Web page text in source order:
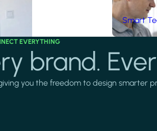
Smart
EVERYTHING
brand.
you the freedom to design smarter
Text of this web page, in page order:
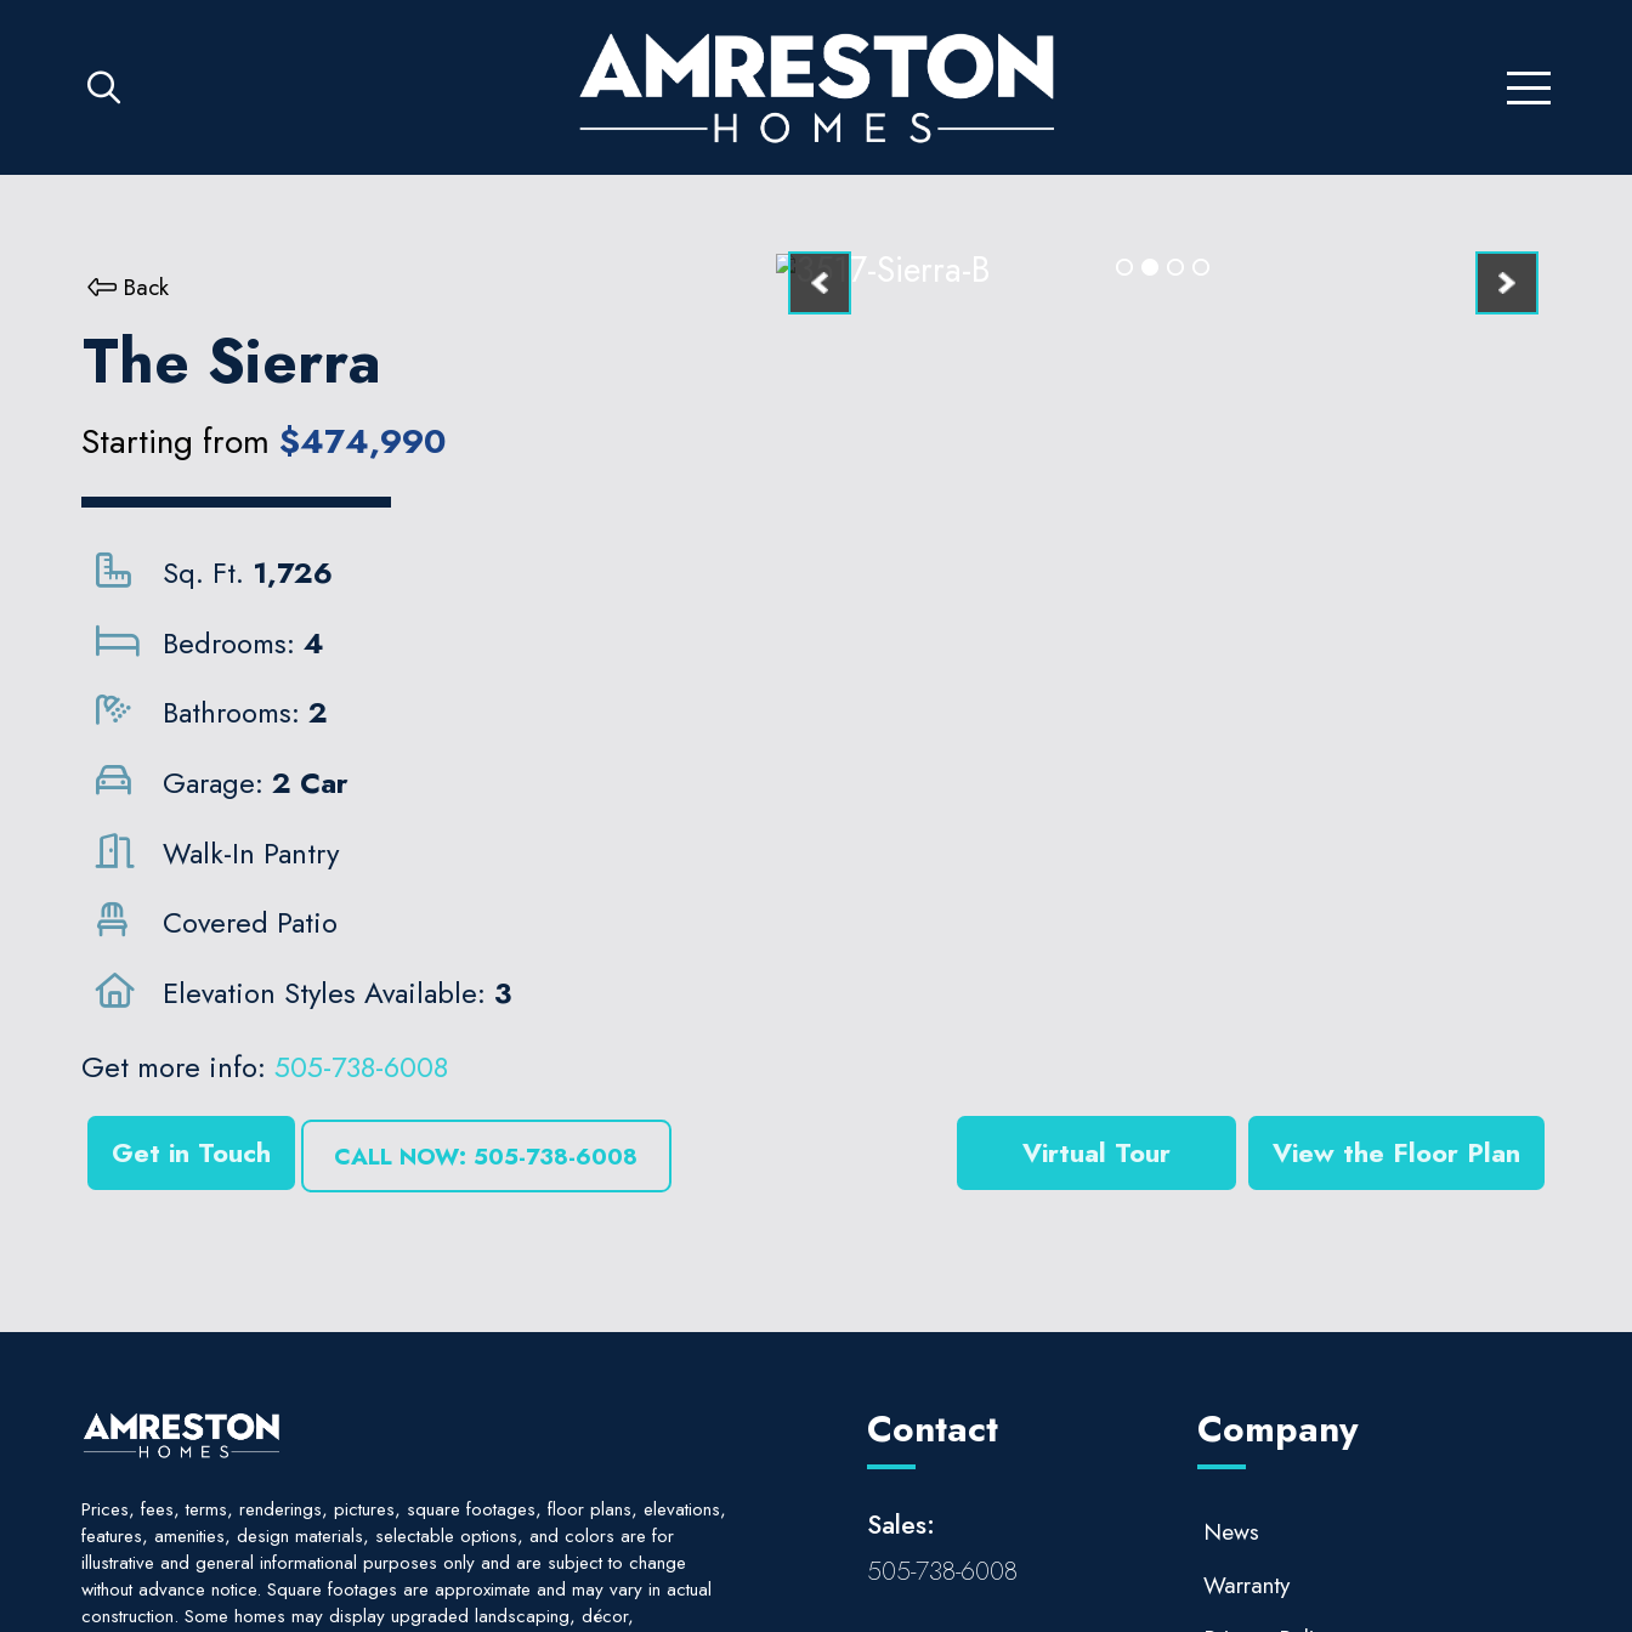
Back
The Sierra
Starting from $474,990
Sq. Ft. 1,726
Bedrooms: 4
Bathrooms: 2
Garage: 2 Car
Walk-In Pantry
Covered Patio
Elevation Styles Available: 3
Get more info:505-738-6008
Get in Touch CALL NOW: 505-738-6008 Virtual Tour View the Floor Plan
Prices, fees, terms, renderings, pictures, square footages, floor plans, elevations,
features, amenities, design materials, selectable options, and colors are for
illustrative and general informational purposes only and are subject to change
without advance notice. Square footages are approximate and may vary in actual
construction. Some homes may display upgraded landscaping, décor,
Contact
Sales:
505-738-6008
Company
News
Warranty
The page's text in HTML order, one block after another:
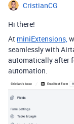
CristianCG
Hi there!
At miniExtensions,
seamlessly with
automatically after
automation.
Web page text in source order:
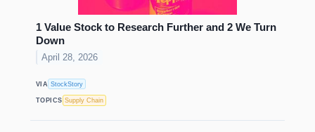
1 Value Stock to Research Further and 2 We Turn
Down
April 28, 2026
VIA StockStory
TOPICS Supply Chain
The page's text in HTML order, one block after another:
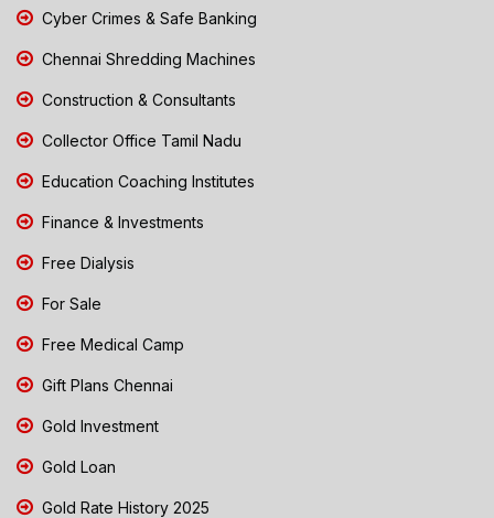
Cyber Crimes & Safe Banking
Chennai Shredding Machines
Construction & Consultants
Collector Office Tamil Nadu
Education Coaching Institutes
Finance & Investments
Free Dialysis
For Sale
Free Medical Camp
Gift Plans Chennai
Gold Investment
Gold Loan
Gold Rate History 2025
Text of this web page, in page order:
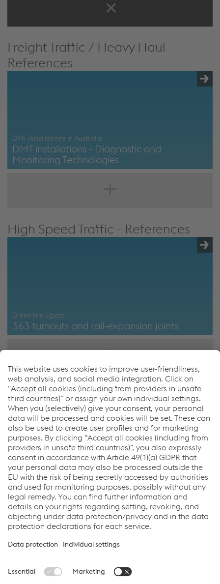
Freight Traffic / Heavy Haul -
References
DMT installations in Australia
DMT installations - Diagnostic and
Monitoring Technologies
High Speed Traffic - References
Green line Egypt
363 turnouts and rail-expansion joints
How can we help you?
If you have questions or feedback, please feel free to
contact us. We are happy to help!
Contacta con nosotros
Links
Applications
Products
Job & Career
Terms & Conditions
Cookie settings
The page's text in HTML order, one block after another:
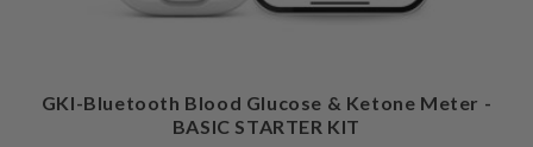
GKI-Bluetooth Blood Glucose & Ketone Meter -
BASIC STARTER KIT
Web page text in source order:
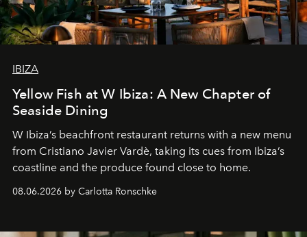
IBIZA
Yellow Fish at W Ibiza: A New Chapter of
Seaside Dining
W Ibiza’s beachfront restaurant returns with a new menu
from Cristiano Javier Vardè, taking its cues from Ibiza’s
coastline and the produce found close to home.
08.06.2026 by Carlotta Ronschke
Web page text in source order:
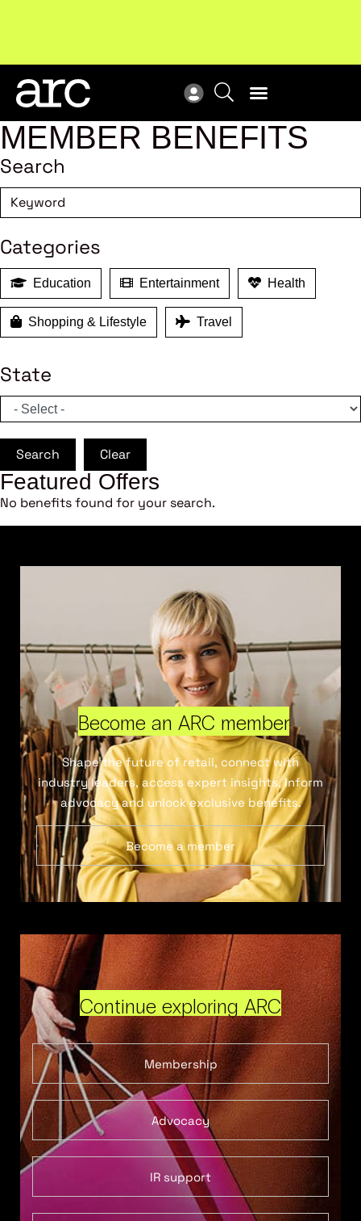
Subscribe
MEMBER BENEFITS
Search
Categories
Education Entertainment Health
Shopping & Lifestyle Travel
State
Search Clear
Featured Offers
No benefits found for your search.
Become an ARC member
Shape the future of retail, connect with
industry leaders, access expert insights, inform
advocacy and unlock exclusive benefits.
Become a member
Continue exploring ARC
Membership
Advocacy
IR support
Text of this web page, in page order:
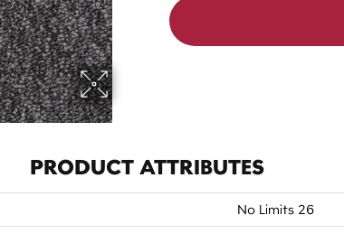
PRODUCT ATTRIBUTES
No Limits 26
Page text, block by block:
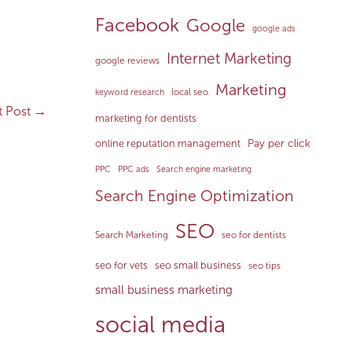
Post →
Facebook Google google ads
google reviews Internet Marketing
keyword research local seo Marketing
marketing for dentists
online reputation management Pay per click
PPC PPC ads Search engine marketing
Search Engine Optimization
Search Marketing SEO seo for dentists
seo for vets seo small business seo tips
small business marketing
social media
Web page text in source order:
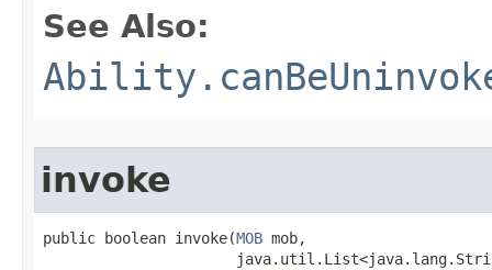
See Also:
invoke
public boolean invoke​(MOB mob,
########
Set each line of the records down exactly, leaving every picture out.

Web page text in source order:
Smart
EVERYTHING
brand.
you the freedom to design smarter
Text of this web page, in page order:
Back
The Sierra
Starting from $474,990
Sq. Ft. 1,726
Bedrooms: 4
Bathrooms: 2
Garage: 2 Car
Walk-In Pantry
Covered Patio
Elevation Styles Available: 3
Get more info:505-738-6008
Get in Touch CALL NOW: 505-738-6008 Virtual Tour View the Floor Plan
Prices, fees, terms, renderings, pictures, square footages, floor plans, elevations,
features, amenities, design materials, selectable options, and colors are for
illustrative and general informational purposes only and are subject to change
without advance notice. Square footages are approximate and may vary in actual
construction. Some homes may display upgraded landscaping, décor,
Contact
Sales:
505-738-6008
Company
News
Warranty
The page's text in HTML order, one block after another:
CristianCG
Hi there!
At miniExtensions,
seamlessly with
automatically after
automation.
Web page text in source order:
1 Value Stock to Research Further and 2 We Turn
Down
April 28, 2026
VIA StockStory
TOPICS Supply Chain
The page's text in HTML order, one block after another:
Cyber Crimes & Safe Banking
Chennai Shredding Machines
Construction & Consultants
Collector Office Tamil Nadu
Education Coaching Institutes
Finance & Investments
Free Dialysis
For Sale
Free Medical Camp
Gift Plans Chennai
Gold Investment
Gold Loan
Gold Rate History 2025
Text of this web page, in page order:
Freight Traffic / Heavy Haul -
References
DMT installations in Australia
DMT installations - Diagnostic and
Monitoring Technologies
High Speed Traffic - References
Green line Egypt
363 turnouts and rail-expansion joints
How can we help you?
If you have questions or feedback, please feel free to
contact us. We are happy to help!
Contacta con nosotros
Links
Applications
Products
Job & Career
Terms & Conditions
Cookie settings
The page's text in HTML order, one block after another:
GKI-Bluetooth Blood Glucose & Ketone Meter -
BASIC STARTER KIT
Web page text in source order:
IBIZA
Yellow Fish at W Ibiza: A New Chapter of
Seaside Dining
W Ibiza’s beachfront restaurant returns with a new menu
from Cristiano Javier Vardè, taking its cues from Ibiza’s
coastline and the produce found close to home.
08.06.2026 by Carlotta Ronschke
Web page text in source order:
Subscribe
MEMBER BENEFITS
Search
Categories
Education Entertainment Health
Shopping & Lifestyle Travel
State
Search Clear
Featured Offers
No benefits found for your search.
Become an ARC member
Shape the future of retail, connect with
industry leaders, access expert insights, inform
advocacy and unlock exclusive benefits.
Become a member
Continue exploring ARC
Membership
Advocacy
IR support
Text of this web page, in page order:
PRODUCT ATTRIBUTES
No Limits 26
Page text, block by block:
Post →
Facebook Google google ads
google reviews Internet Marketing
keyword research local seo Marketing
marketing for dentists
online reputation management Pay per click
PPC PPC ads Search engine marketing
Search Engine Optimization
Search Marketing SEO seo for dentists
seo for vets seo small business seo tips
small business marketing
social media
Web page text in source order:
See Also:
invoke
public boolean invoke​(MOB mob,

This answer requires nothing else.